PROVIDED DATA:
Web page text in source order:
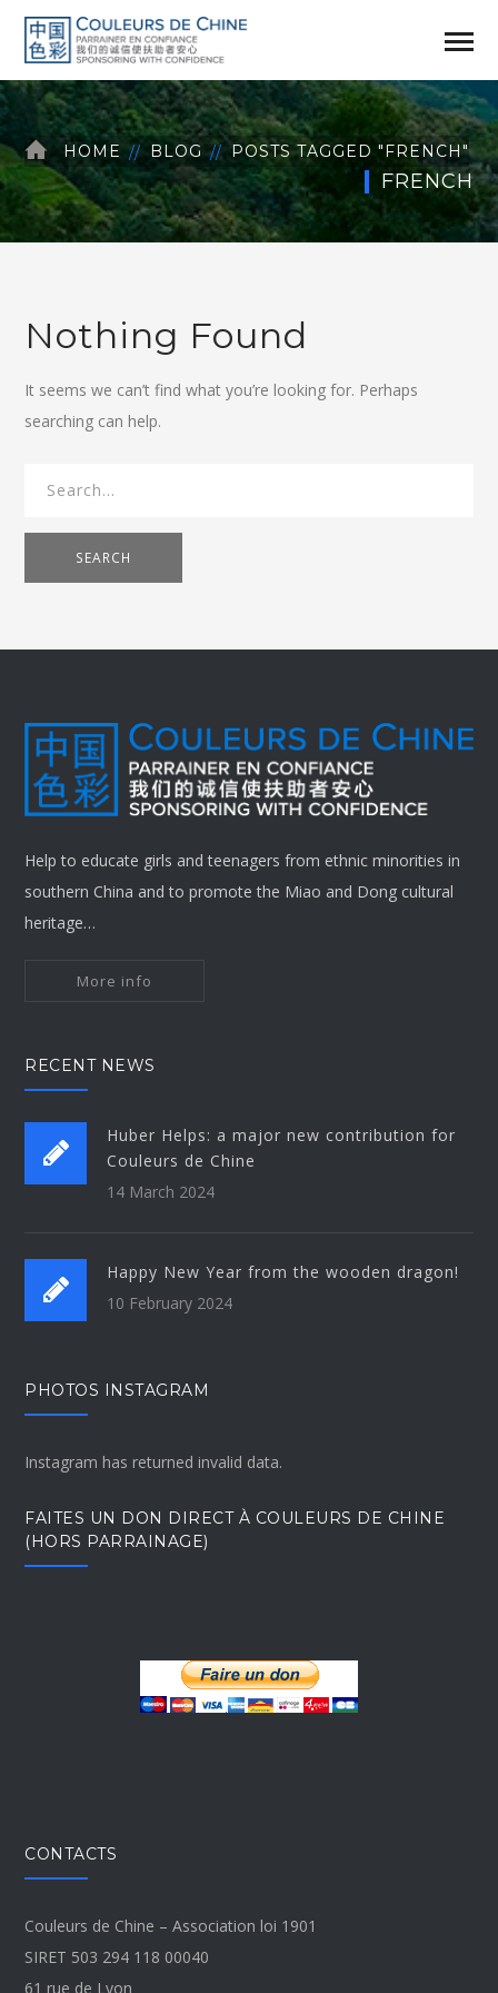
HOME BLOG POSTS TAGGED "FRENCH"
FRENCH
Nothing Found
It seems we can’t find what you’re looking for. Perhaps
searching can help.
SEARCH
Help to educate girls and teenagers from ethnic minorities in
southern China and to promote the Miao and Dong cultural
heritage…
More info
RECENT NEWS
Huber Helps: a major new contribution for
Couleurs de Chine
14 March 2024
Happy New Year from the wooden dragon!
10 February 2024
PHOTOS INSTAGRAM
Instagram has returned invalid data.
FAITES UN DON DIRECT À COULEURS DE CHINE
(HORS PARRAINAGE)
CONTACTS
Couleurs de Chine – Association loi 1901
SIRET 503 294 118 00040
61 rue de Lyon
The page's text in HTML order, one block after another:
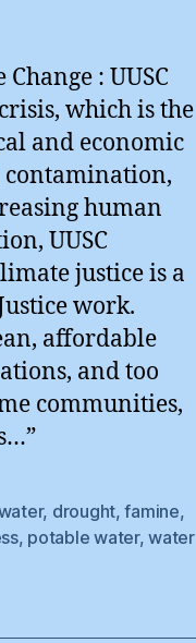
: UUSC
which is the
and economic
human
UUSC
justice is a
work.
affordable
and too
communities,
, drought,famine,
, potable water,water
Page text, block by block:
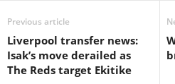
Previous article
Liverpool transfer news:
Isak’s move derailed as
The Reds target Ekitike
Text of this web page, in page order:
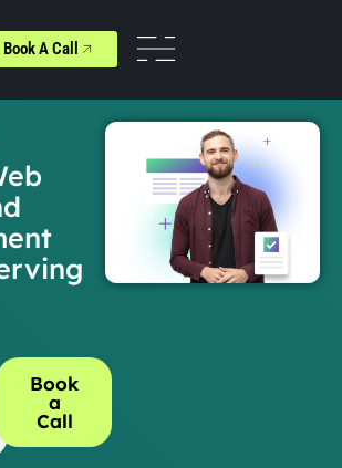
Book A Call
Book
a
Call
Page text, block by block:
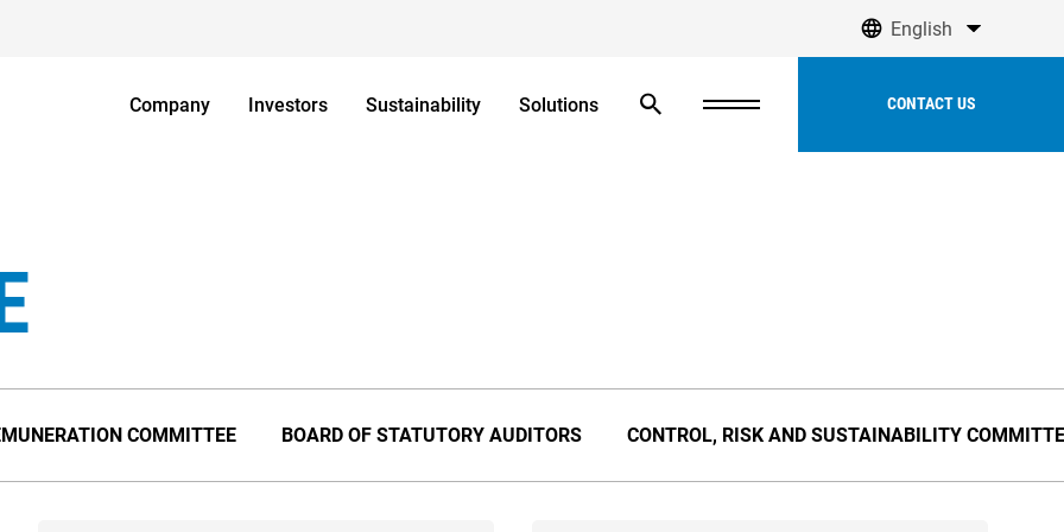
English
Company Investors Sustainability Solutions CONTACT US
COMMITTEE BOARD OF STATUTORY AUDITORS CONTROL, RISK AND SUSTAINABILITY
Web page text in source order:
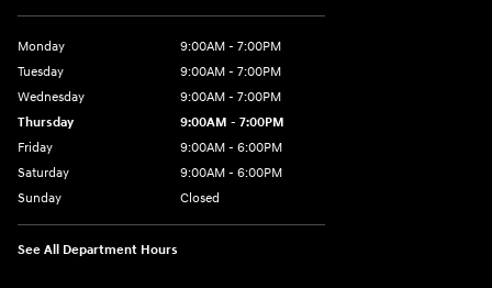
Monday
9:00AM - 7:00PM
Tuesday
9:00AM - 7:00PM
Wednesday
9:00AM - 7:00PM
Thursday
9:00AM - 7:00PM
Friday
9:00AM - 6:00PM
Saturday
9:00AM - 6:00PM
Sunday
Closed
See All Department Hours
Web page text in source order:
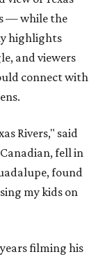
— while the
highlights
and viewers
connect with
Rivers," said
fell in
found
my kids on
filming his
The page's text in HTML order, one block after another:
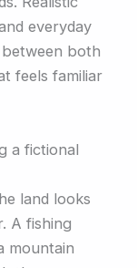
everyday
both
feels familiar
a fictional
land looks
A fishing
mountain
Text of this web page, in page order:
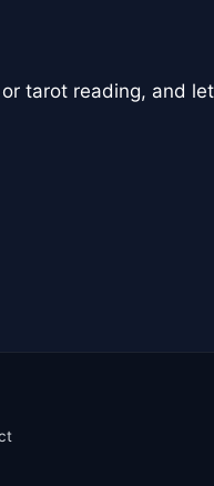
tarot reading, and let
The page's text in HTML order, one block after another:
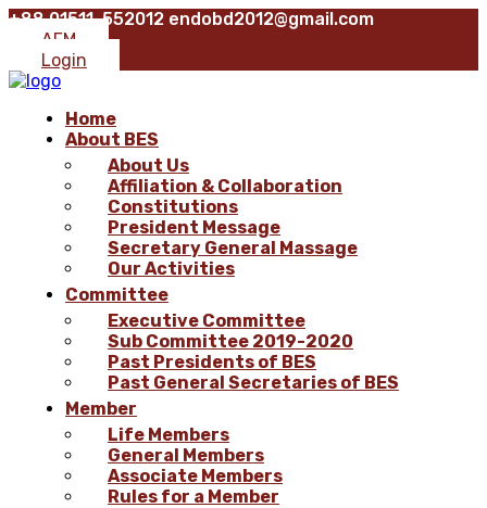
+88 01511-552012 endobd2012@gmail.com
AFM
Login
Home
About BES
About Us
Affiliation & Collaboration
Constitutions
President Message
Secretary General Massage
Our Activities
Committee
Executive Committee
Sub Committee 2019-2020
Past Presidents of BES
Past General Secretaries of BES
Member
Life Members
General Members
Associate Members
Rules for a Member
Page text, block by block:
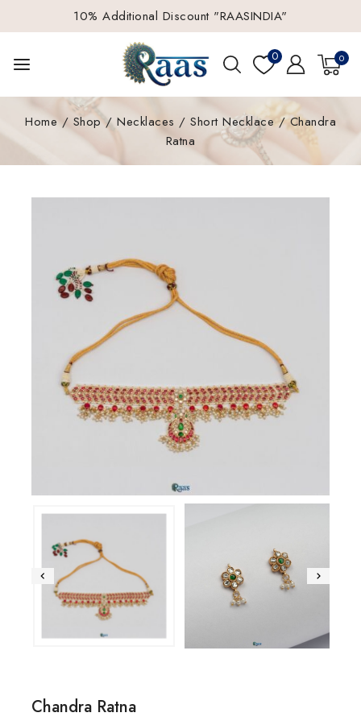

TASK BRIEF:
Output the data above verbatim, pictures excluded.

ANSWER SECTION:
Web page text in source order:
HOME BLOG POSTS TAGGED "FRENCH"
FRENCH
Nothing Found
It seems we can’t find what you’re looking for. Perhaps
searching can help.
SEARCH
Help to educate girls and teenagers from ethnic minorities in
southern China and to promote the Miao and Dong cultural
heritage…
More info
RECENT NEWS
Huber Helps: a major new contribution for
Couleurs de Chine
14 March 2024
Happy New Year from the wooden dragon!
10 February 2024
PHOTOS INSTAGRAM
Instagram has returned invalid data.
FAITES UN DON DIRECT À COULEURS DE CHINE
(HORS PARRAINAGE)
CONTACTS
Couleurs de Chine – Association loi 1901
SIRET 503 294 118 00040
61 rue de Lyon
The page's text in HTML order, one block after another:
: UUSC
which is the
and economic
human
UUSC
justice is a
work.
affordable
and too
communities,
, drought,famine,
, potable water,water
Page text, block by block:
Previous article
Liverpool transfer news:
Isak’s move derailed as
The Reds target Ekitike
Text of this web page, in page order:
Book A Call
Book
a
Call
Page text, block by block:
English
Company Investors Sustainability Solutions CONTACT US
COMMITTEE BOARD OF STATUTORY AUDITORS CONTROL, RISK AND SUSTAINABILITY
Web page text in source order:
Monday
9:00AM - 7:00PM
Tuesday
9:00AM - 7:00PM
Wednesday
9:00AM - 7:00PM
Thursday
9:00AM - 7:00PM
Friday
9:00AM - 6:00PM
Saturday
9:00AM - 6:00PM
Sunday
Closed
See All Department Hours
Web page text in source order:
— while the
highlights
and viewers
connect with
Rivers," said
fell in
found
my kids on
filming his
The page's text in HTML order, one block after another:
everyday
both
feels familiar
a fictional
land looks
A fishing
mountain
Text of this web page, in page order:
tarot reading, and let
The page's text in HTML order, one block after another:
+88 01511-552012 endobd2012@gmail.com
AFM
Login
Home
About BES
About Us
Affiliation & Collaboration
Constitutions
President Message
Secretary General Massage
Our Activities
Committee
Executive Committee
Sub Committee 2019-2020
Past Presidents of BES
Past General Secretaries of BES
Member
Life Members
General Members
Associate Members
Rules for a Member
Page text, block by block:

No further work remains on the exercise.